A 2011 study by Cornell University’s Industrial and Labor Relations (ILR) School published in Psychological Science, “The Bias Against Creativity: Why People Desire But Reject Creative Ideas” (PDF), proposes that feelings of uncertainty around a novel idea can provoke enough discomfort to prompt the adoption of more “practical” (safer, proven, tested) alternatives. The researchers measured participants’ implicit and explicit impressions of creativity and practicality using two separate strategies: one employed word associated tests around creative ideas and practical ideas paired with either positive or negative emotion; a second provoked feelings of uncertainty and then asked participants to rate how creative an idea was.

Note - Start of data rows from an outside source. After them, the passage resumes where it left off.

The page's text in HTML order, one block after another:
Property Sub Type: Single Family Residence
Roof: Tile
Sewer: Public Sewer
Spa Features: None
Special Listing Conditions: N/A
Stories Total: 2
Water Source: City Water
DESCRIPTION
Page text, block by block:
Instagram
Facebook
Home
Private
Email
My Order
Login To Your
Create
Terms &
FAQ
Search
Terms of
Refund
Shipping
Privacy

Key study findings include:
- While participants with a low tolerance for uncertainty still explicitly supported creative ideas, they implicitly favored practical solutions over creative ones by a factor of more than 2 to 1. “Relatively low levels of uncertainty tolerance led to higher levels of the implicit bias that in turn contributed to lower ratings of creativity.”
- On average, those with lower tolerance towards uncertainty rated an experimental idea (a running shoe with self-corrective nanotechnology elements) as being less creative than was assessed by participants in the high tolerance group.

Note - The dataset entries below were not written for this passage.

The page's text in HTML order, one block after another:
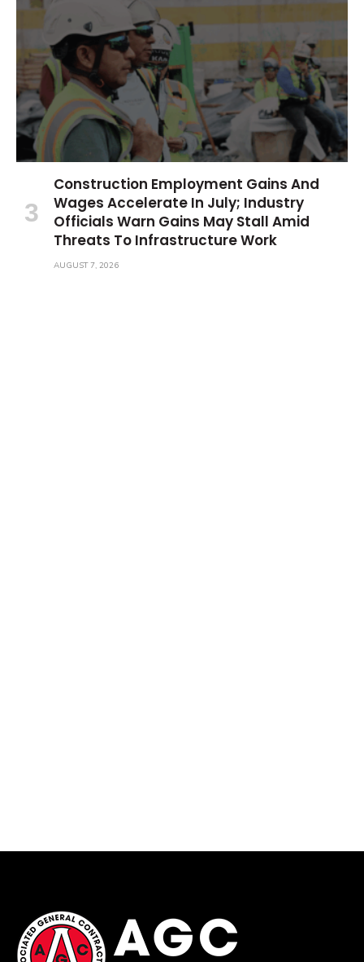
Construction Employment Gains And
Wages Accelerate In July; Industry
Officials Warn Gains May Stall Amid
Threats To Infrastructure Work
AUGUST 7, 2026

The researchers conclude: “If people have difficulty gaining acceptance for creative ideas especially when more practical and unoriginal options are readily available, the field of creativity may need to shift its current focus from identifying how to generate more creative ideas to identifying how to help innovative institutions recognize and accept creativity.”

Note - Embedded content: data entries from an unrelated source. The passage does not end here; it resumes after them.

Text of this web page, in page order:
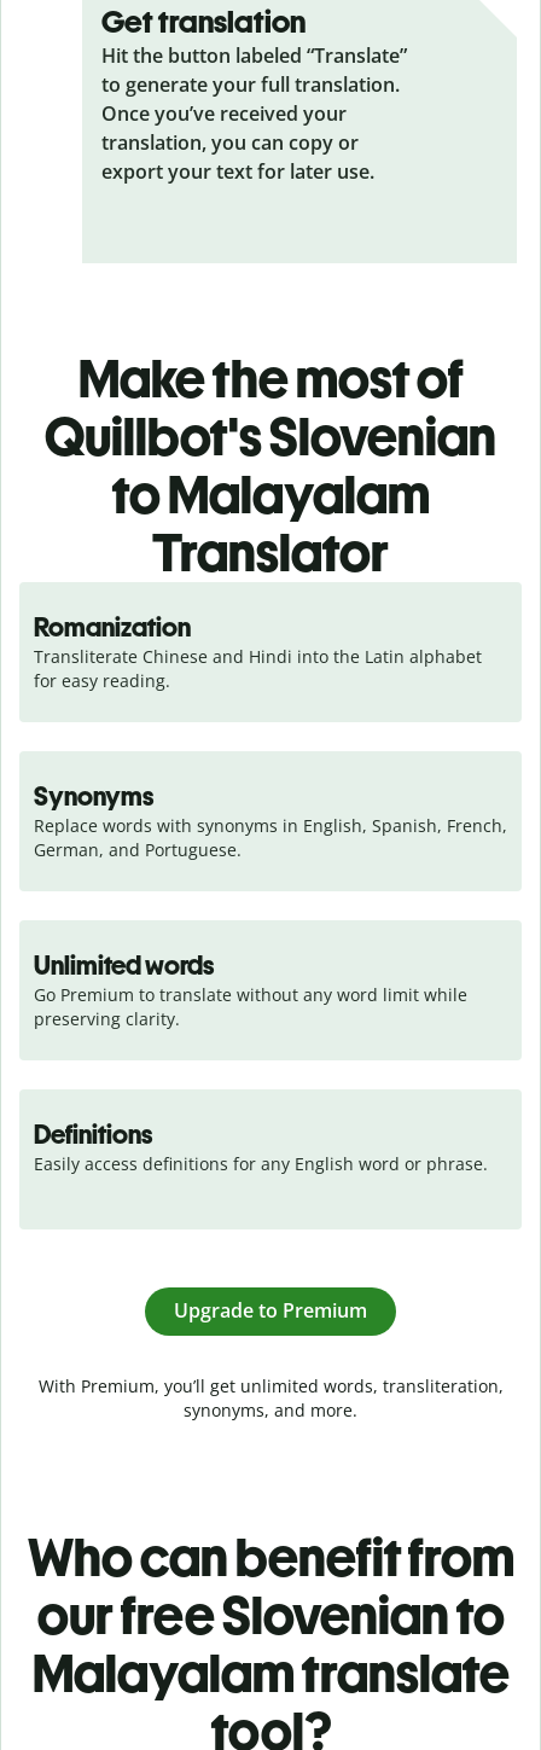
Get translation
Hit the button labeled “Translate”
to generate your full translation.
Once you’ve received your
translation, you can copy or
export your text for later use.
Make the most of
Quillbot's Slovenian
to Malayalam
Translator
Romanization
Transliterate Chinese and Hindi into the Latin alphabet
for easy reading.
Synonyms
Replace words with synonyms in English, Spanish, French,
German, and Portuguese.
Unlimited words
Go Premium to translate without any word limit while
preserving clarity.
Definitions
Easily access definitions for any English word or phrase.
Upgrade to Premium
With Premium, you’ll get unlimited words, transliteration,
synonyms, and more.
Who can benefit from
our free Slovenian to
Malayalam translate
tool?

Tags: cognition, science, entrepreneurship
Teaching Notes
Note to instructor: The suggested assignments are designed for flexibility. They can be used in whole or part and can be adapted to a particular task -- for example, the newswriting assignments could be applied to the writing of the headline, the lead, the nut graph or the full story. Material from the assignments could also be combined with other material, for example, in the writing of a background, feature or local-angle story.
Analysis assignments
Read the study “The Bias Against Creativity: Why People Desire But Reject Creative Ideas” (PDF).
- Summarize the study in fewer than 40 words.
- Express the study's key term(s) in language a lay audience can understand.
- Evaluate the study's limitations. (For example: Do the results conflict with those of other reliable studies? Are there weaknesses in the study's data or research design?)
Read the study-related Daily Commercial News article "Creativity is a Change Agent."
- How might the reporter incorporate findings of the study into this article?
Newswriting assignments
- Write a lead (or headline or nut graph) based on the study.
- Spend 60 minutes exploring the issue by accessing sources of information other than the study. Write a lead (or headline or nut graph) based on the study but informed by the new information. Does the new information significantly change what one would write based on the study alone?
- Interview two sources with a stake in or knowledge of the issue. Be prepared to provide them with a short summary of the study in order to get their response to it. Write a 400-word article about the study incorporating material from the interviews.
- Spend additional time exploring the issue and then write a 1,200-word background article, focusing on major aspects of the issue.